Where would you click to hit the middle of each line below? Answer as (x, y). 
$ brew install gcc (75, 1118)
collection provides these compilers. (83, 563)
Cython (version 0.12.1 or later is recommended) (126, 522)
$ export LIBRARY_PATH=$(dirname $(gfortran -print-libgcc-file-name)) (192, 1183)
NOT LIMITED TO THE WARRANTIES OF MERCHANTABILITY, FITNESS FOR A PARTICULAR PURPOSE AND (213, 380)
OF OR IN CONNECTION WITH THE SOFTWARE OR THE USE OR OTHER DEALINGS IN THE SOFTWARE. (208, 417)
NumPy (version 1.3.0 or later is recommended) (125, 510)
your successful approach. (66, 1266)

——————————

■ To do
Exactly and only the lines from the one containing "NOT LIMITED TO" to the end of the entries above are to be written out.

■ Response box
NOT LIMITED TO THE WARRANTIES OF MERCHANTABILITY, FITNESS FOR A PARTICULAR PURPOSE AND (213, 380)
OF OR IN CONNECTION WITH THE SOFTWARE OR THE USE OR OTHER DEALINGS IN THE SOFTWARE. (208, 417)
NumPy (version 1.3.0 or later is recommended) (125, 510)
your successful approach. (66, 1266)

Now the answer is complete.